*** Records for the exercise ***

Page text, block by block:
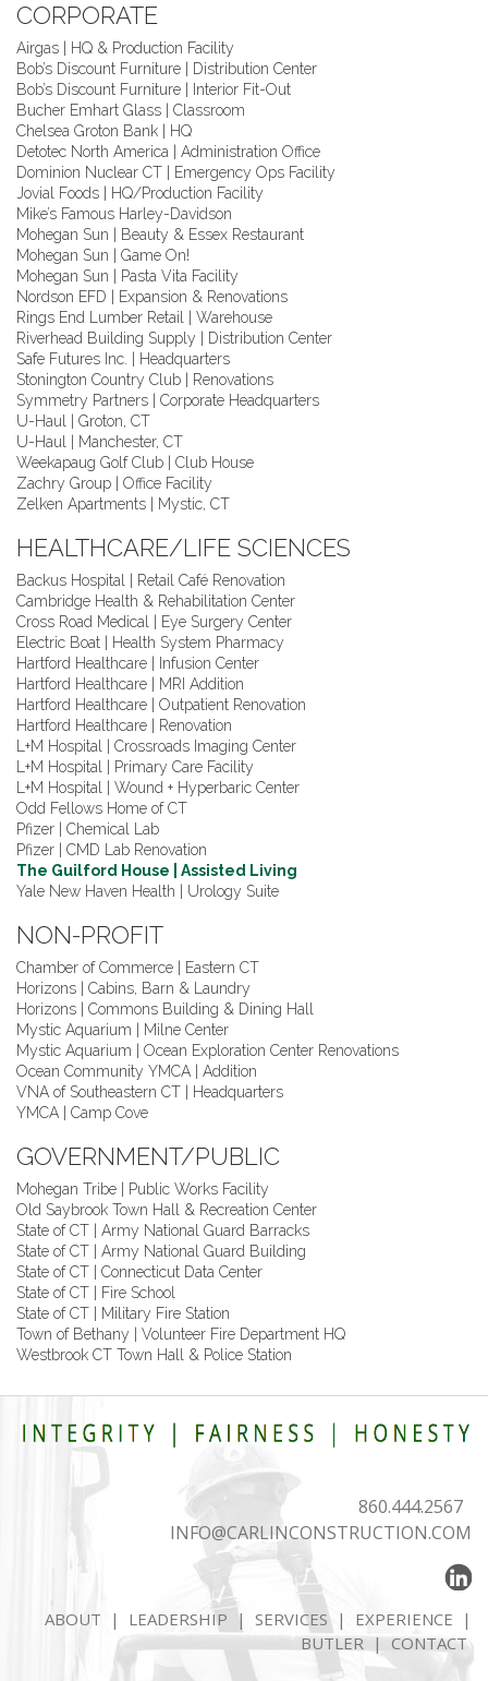
CORPORATE
Airgas | HQ & Production Facility
Bob’s Discount Furniture | Distribution Center
Bob’s Discount Furniture | Interior Fit-Out
Bucher Emhart Glass | Classroom
Chelsea Groton Bank | HQ
Detotec North America | Administration Office
Dominion Nuclear CT | Emergency Ops Facility
Jovial Foods | HQ/Production Facility
Mike’s Famous Harley-Davidson
Mohegan Sun | Beauty & Essex Restaurant
Mohegan Sun | Game On!
Mohegan Sun | Pasta Vita Facility
Nordson EFD | Expansion & Renovations
Rings End Lumber Retail | Warehouse
Riverhead Building Supply | Distribution Center
Safe Futures Inc. | Headquarters
Stonington Country Club | Renovations
Symmetry Partners | Corporate Headquarters
U-Haul | Groton, CT
U-Haul | Manchester, CT
Weekapaug Golf Club | Club House
Zachry Group | Office Facility
Zelken Apartments | Mystic, CT
HEALTHCARE/LIFE SCIENCES
Backus Hospital | Retail Café Renovation
Cambridge Health & Rehabilitation Center
Cross Road Medical | Eye Surgery Center
Electric Boat | Health System Pharmacy
Hartford Healthcare | Infusion Center
Hartford Healthcare | MRI Addition
Hartford Healthcare | Outpatient Renovation
Hartford Healthcare | Renovation
L+M Hospital | Crossroads Imaging Center
L+M Hospital | Primary Care Facility
L+M Hospital | Wound + Hyperbaric Center
Odd Fellows Home of CT
Pfizer | Chemical Lab
Pfizer | CMD Lab Renovation
The Guilford House | Assisted Living
Yale New Haven Health | Urology Suite
NON-PROFIT
Chamber of Commerce | Eastern CT
Horizons | Cabins, Barn & Laundry
Horizons | Commons Building & Dining Hall
Mystic Aquarium | Milne Center
Mystic Aquarium | Ocean Exploration Center Renovations
Ocean Community YMCA | Addition
VNA of Southeastern CT | Headquarters
YMCA | Camp Cove
GOVERNMENT/PUBLIC
Mohegan Tribe | Public Works Facility
Old Saybrook Town Hall & Recreation Center
State of CT | Army National Guard Barracks
State of CT | Army National Guard Building
State of CT | Connecticut Data Center
State of CT | Fire School
State of CT | Military Fire Station
Town of Bethany | Volunteer Fire Department HQ
Westbrook CT Town Hall & Police Station
860.444.2567
INFO@CARLINCONSTRUCTION.COM
ABOUT | LEADERSHIP | SERVICES| EXPERIENCE |
BUTLER |CONTACT

*** End of Records for the exercise ***

Exercise instructions =
Return the entries verbatim without images.

Answer =
Page text, block by block:
CORPORATE
Airgas | HQ & Production Facility
Bob’s Discount Furniture | Distribution Center
Bob’s Discount Furniture | Interior Fit-Out
Bucher Emhart Glass | Classroom
Chelsea Groton Bank | HQ
Detotec North America | Administration Office
Dominion Nuclear CT | Emergency Ops Facility
Jovial Foods | HQ/Production Facility
Mike’s Famous Harley-Davidson
Mohegan Sun | Beauty & Essex Restaurant
Mohegan Sun | Game On!
Mohegan Sun | Pasta Vita Facility
Nordson EFD | Expansion & Renovations
Rings End Lumber Retail | Warehouse
Riverhead Building Supply | Distribution Center
Safe Futures Inc. | Headquarters
Stonington Country Club | Renovations
Symmetry Partners | Corporate Headquarters
U-Haul | Groton, CT
U-Haul | Manchester, CT
Weekapaug Golf Club | Club House
Zachry Group | Office Facility
Zelken Apartments | Mystic, CT
HEALTHCARE/LIFE SCIENCES
Backus Hospital | Retail Café Renovation
Cambridge Health & Rehabilitation Center
Cross Road Medical | Eye Surgery Center
Electric Boat | Health System Pharmacy
Hartford Healthcare | Infusion Center
Hartford Healthcare | MRI Addition
Hartford Healthcare | Outpatient Renovation
Hartford Healthcare | Renovation
L+M Hospital | Crossroads Imaging Center
L+M Hospital | Primary Care Facility
L+M Hospital | Wound + Hyperbaric Center
Odd Fellows Home of CT
Pfizer | Chemical Lab
Pfizer | CMD Lab Renovation
The Guilford House | Assisted Living
Yale New Haven Health | Urology Suite
NON-PROFIT
Chamber of Commerce | Eastern CT
Horizons | Cabins, Barn & Laundry
Horizons | Commons Building & Dining Hall
Mystic Aquarium | Milne Center
Mystic Aquarium | Ocean Exploration Center Renovations
Ocean Community YMCA | Addition
VNA of Southeastern CT | Headquarters
YMCA | Camp Cove
GOVERNMENT/PUBLIC
Mohegan Tribe | Public Works Facility
Old Saybrook Town Hall & Recreation Center
State of CT | Army National Guard Barracks
State of CT | Army National Guard Building
State of CT | Connecticut Data Center
State of CT | Fire School
State of CT | Military Fire Station
Town of Bethany | Volunteer Fire Department HQ
Westbrook CT Town Hall & Police Station
860.444.2567
INFO@CARLINCONSTRUCTION.COM
ABOUT | LEADERSHIP | SERVICES| EXPERIENCE |
BUTLER |CONTACT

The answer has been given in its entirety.